More than 13 years after the near disaster that triggered urgent government demands to defend commercial airliners from shoulder-launched missile attack, a solution is finally in hand, defense and industry sources said.
Israel’s Defense Ministry announced Wednesday that SkyShield, developed by Elbit Systems, had successfully concluded operational tests and is certified for commercial use to counter the growing threat of man-portable surface-to-air missile systems (MANPADS).
“SkyShield has been validated under the most complex and sophisticated testing conditions ever conducted in Israel and is now ready to protect Israeli airlines,” said Israel Air Force Brig. Gen. Eitan Eshel, director of research and development at Israel’s MoD.

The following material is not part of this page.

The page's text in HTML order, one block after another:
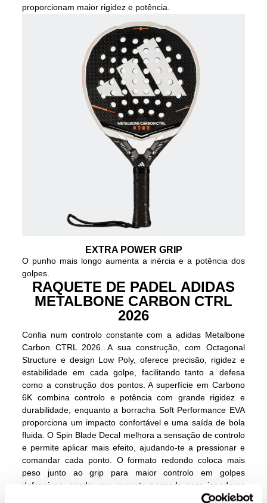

Also known as C-MUSIC, a commercial version of Elbit’s multi-spectral infrared countermeasure, SkyShield uses advanced laser technology and thermal imaging to deflect incoming threats by way of jamming.
Funded by Israel’s Transportation Ministry and managed by MoD in cooperation with Israel’s Civil Aviation Authority, SkyShield is the government’s belated response to a failed November 2002 attack in Mombasa, Kenya. In that event, terrorists targeted an Israeli charter flight with SA-7 missiles that narrowly missed the aircraft and the 261 people on board.